Alright, let's tackle our last fraction subtraction problem: 47/100 - 44/100. As we've done with the other problems, the very first step is to check if the denominators are the same. Both fractions have a denominator of 100, so we're good to go!

Since the denominators are the same, we can subtract the numerators. We need to subtract 44 from 47:

47 - 44 = 3

Now, we put that result over the original denominator, which is 100. So, our answer is:

3/100

Before we declare our mission accomplished, we need to check if we can simplify this fraction. To simplify, we look for common factors between the numerator (3) and the denominator (100). The number 3 is a prime number, which means its only factors are 1 and 3. The factors of 100 are 1, 2, 4, 5, 10, 20, 25, 50, and 100. Since 3 and 100 don't share any common factors other than 1, the fraction 3/100 is already in its simplest form.

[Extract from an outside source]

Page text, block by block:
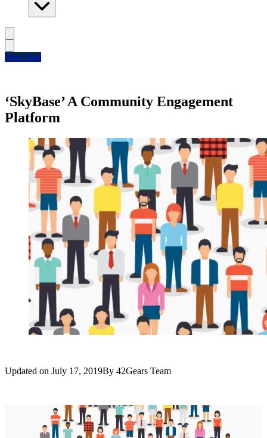
Free Trial
‘SkyBase’ A Community Engagement
Platform
Updated on July 17, 2019By 42Gears Team

So, our final answer is 3/100. We did it! Great job everyone!

Key Points:

• Common Denominators: Make sure the denominators are the same.
• Subtract the Numerators: Subtract the top numbers.
• Keep the Denominator: The denominator stays the same.
• Simplify the Fraction: Always check to see if the fraction can be simplified.

Hope this helps you nail fraction arithmetic! Keep practicing, and you'll become a fraction master in no time. You got this!